### EXERCISE:
All lines below starting at the one that holds "139 Frome Street (6, 188, 81, 201)" and ending at the one that holds "ведь это совсем недорого! Что я" should be printed exactly, ends included. Pictures should not be printed, nor anything else.

### SUPPLIED ENTRIES:
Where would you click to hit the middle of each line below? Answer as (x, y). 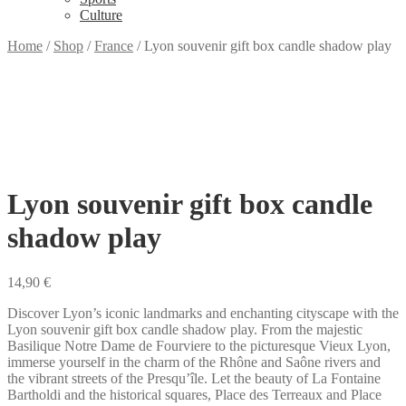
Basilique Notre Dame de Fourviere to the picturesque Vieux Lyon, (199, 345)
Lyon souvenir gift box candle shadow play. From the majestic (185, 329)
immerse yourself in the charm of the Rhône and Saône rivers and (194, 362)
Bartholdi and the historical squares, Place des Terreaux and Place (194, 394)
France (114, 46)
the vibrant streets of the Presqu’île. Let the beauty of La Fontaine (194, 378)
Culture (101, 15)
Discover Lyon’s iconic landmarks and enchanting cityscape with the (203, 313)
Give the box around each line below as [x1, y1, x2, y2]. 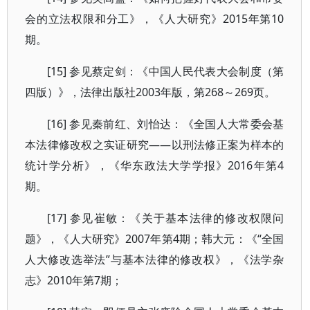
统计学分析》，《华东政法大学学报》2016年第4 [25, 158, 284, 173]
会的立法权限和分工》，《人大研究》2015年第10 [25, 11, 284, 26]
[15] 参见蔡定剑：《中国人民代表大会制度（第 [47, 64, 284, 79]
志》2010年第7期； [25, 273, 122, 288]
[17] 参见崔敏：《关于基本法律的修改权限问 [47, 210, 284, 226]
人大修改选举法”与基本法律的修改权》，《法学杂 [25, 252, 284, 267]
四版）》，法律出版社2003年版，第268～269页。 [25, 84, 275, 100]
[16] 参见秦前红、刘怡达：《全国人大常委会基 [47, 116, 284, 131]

---

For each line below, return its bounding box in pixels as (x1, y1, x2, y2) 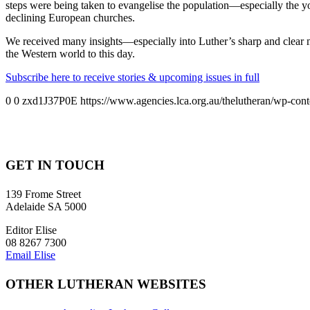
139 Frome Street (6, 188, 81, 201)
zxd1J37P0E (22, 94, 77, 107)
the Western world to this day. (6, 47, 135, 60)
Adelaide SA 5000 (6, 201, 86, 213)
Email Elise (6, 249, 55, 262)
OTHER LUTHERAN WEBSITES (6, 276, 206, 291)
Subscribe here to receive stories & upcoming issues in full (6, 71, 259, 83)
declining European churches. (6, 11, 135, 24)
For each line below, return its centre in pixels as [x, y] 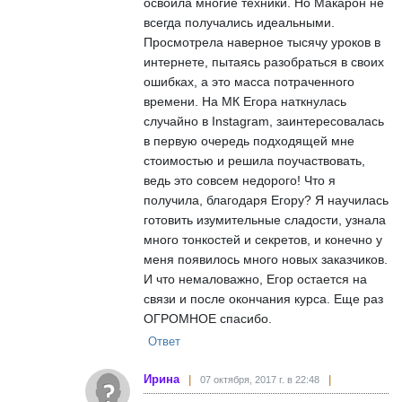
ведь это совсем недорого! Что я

---

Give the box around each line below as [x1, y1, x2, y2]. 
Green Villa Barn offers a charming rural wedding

### SOLVED PROBLEM:
139 Frome Street (6, 188, 81, 201)
zxd1J37P0E (22, 94, 77, 107)
the Western world to this day. (6, 47, 135, 60)
Adelaide SA 5000 (6, 201, 86, 213)
Email Elise (6, 249, 55, 262)
OTHER LUTHERAN WEBSITES (6, 276, 206, 291)
Subscribe here to receive stories & upcoming issues in full (6, 71, 259, 83)
declining European churches. (6, 11, 135, 24)
For each line below, return its centre in pixels as [x, y] 
ведь это совсем недорого! Что я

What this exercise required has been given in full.